Our sister-in-law, Susan Maury, is doing her doctoral work on the actual benefits of groups singing together as a normal practice, before workplace meetings and the such.  She does this with a particular emphasis in the non-profit, social service world.  It’s a working set of theories that singing together lowers inter-personal resistance, and correspondingly increases  social cohesion.  It helps people get along and work together better.  The science is developing but it looks like actual productivity goes up, and so does satisfaction and even happiness in work.  Which makes a fair bit of sense.  Ask any British Premier League soccer fan about the effects of singing together, and how it moves them!

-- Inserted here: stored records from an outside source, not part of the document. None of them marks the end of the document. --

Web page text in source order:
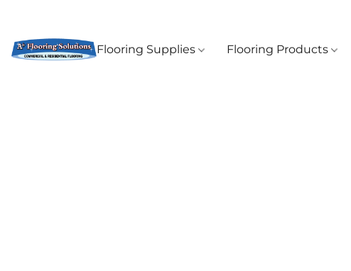
Flooring Supplies Flooring Products
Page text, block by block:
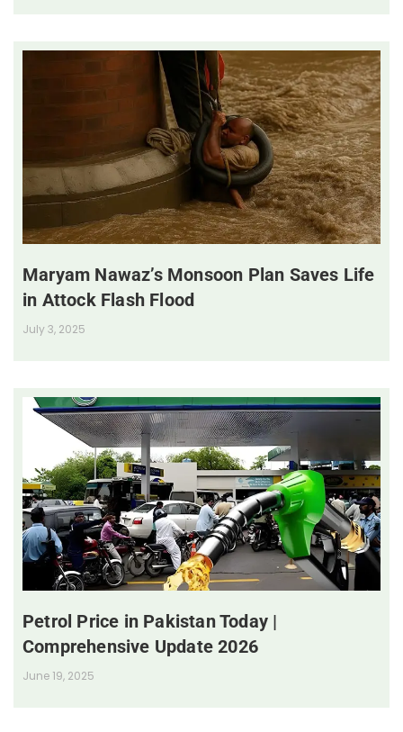
Maryam Nawaz’s Monsoon Plan Saves Life
in Attock Flash Flood
July 3, 2025
Petrol Price in Pakistan Today |
Comprehensive Update 2026
June 19, 2025
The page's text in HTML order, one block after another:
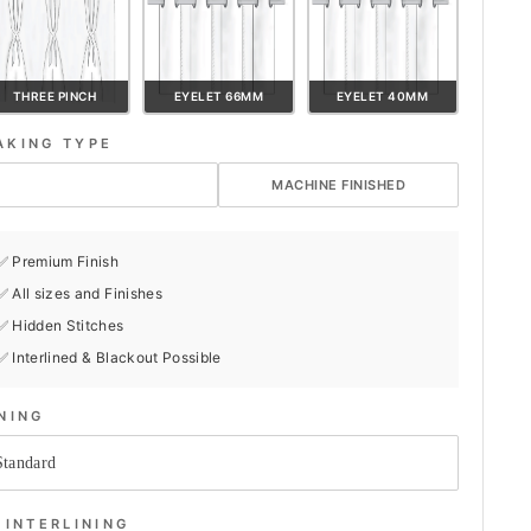
THREE PINCH EYELET 66MM EYELET 40MM
TYPE
MACHINE FINISHED
Premium Finish
All sizes and Finishes
Hidden Stitches
Interlined & Blackout Possible
INTERLINING
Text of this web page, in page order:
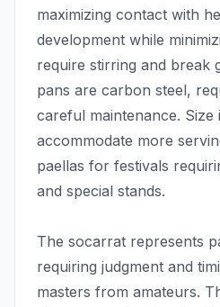
maximizing contact with
development while
require stirring and break
pans are carbon steel,
careful maintenance. Size
accommodate more
paellas for festivals
and special stands.
The socarrat represents
requiring judgment and
masters from amateurs.
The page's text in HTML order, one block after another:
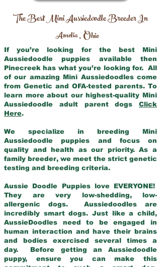
The Best Mini Aussiedoodle Breeder In
Amelia,Ohio
If you’re looking for the best Mini
Aussiedoodle puppies available then
Pinecreek has what you’re looking for. All
of our amazing Mini Aussiedoodles come
from Genetic and OFA-tested parents. To
learn more about our highest-quality Mini
Aussiedoodle adult parent dogs Click
Here.
We specialize in breeding Mini
Aussiedoodle puppies and focus on
quality and health as our priority. As a
family breeder, we meet the strict genetic
testing and breeding criteria.
Aussie Doodle Puppies love EVERYONE!
They are very low-shedding, low-
allergenic dogs. Aussiedoodles are
incredibly smart dogs. Just like a child,
AussieDoodles need to be engaged in
human interaction and have their brains
and bodies exercised several times a
day. Before getting an Aussiedoodle
puppy, ensure you can make this

This has almost always been a hallmark of the Christian movement.  From the days of Jesus and the first disciples to the present, for two millenia Christianity has been a singing movement.  Some of the earliest known Christian documents contain verses from what scholars think were hymns, “sung theology” for the people of God.  Given that, it is interesting that in the New Testament we find almost no references to singing or music.  There is Mary and Elizabeth’s “Magnificat” in Luke, expressing the joy of the impending gift of the Christ child.  There are a couple of toss-off references in Paul’s letters to congregations about singing and one in James about doing so when feeling cheerful.  Ominously, the only reference in the four Gospels of the disciples singing with Jesus is at what is known as the Last Supper, before they all would proceed in their own ways to betray Jesus (Mt. 26:30ff).  That’s not exactly a ringing endorsement of workplace productivity and social cohesion.

So while the limited content about singing and music in the New Testament can give us some perspective as towards its relative importance – e.g., having a wonderful music program in a church isn’t as important as having a solid children’s program or doing substantial justice work with marginalized folks – it’s basic to religious community life.

And for that, thank God!  Because however much our singing and music may or may not move God (we hope, but it’s hard to know…) we sure need it.

What is clear is that smack dab in the middle of the Hebrew Scriptures of the Bible are the Psalms, the Jewish hymnal as it were.  Psalms are basically songs and there are included a tidy one hundred and fifty of them.  They are of all shapes and sizes, some long, some – like today’s – short.  As a catalog of songs they address so many of the facets of life in relationship to the Living God.  Over a third of them can be classified as laments, the blues as it were, songs to sing when things aren’t going well.  (Try Psalm 138 for a nasty take on “Biblical family values,” that might help to explain the fear behind some of our current policies towards immigrant children.)  Some are songs of orientation, to help stabilize us in times of instability (the famous 23rd Psalm is one of those).  Quite a number are songs of thanksgiving and praise, many of them upbeat, festive, joyous.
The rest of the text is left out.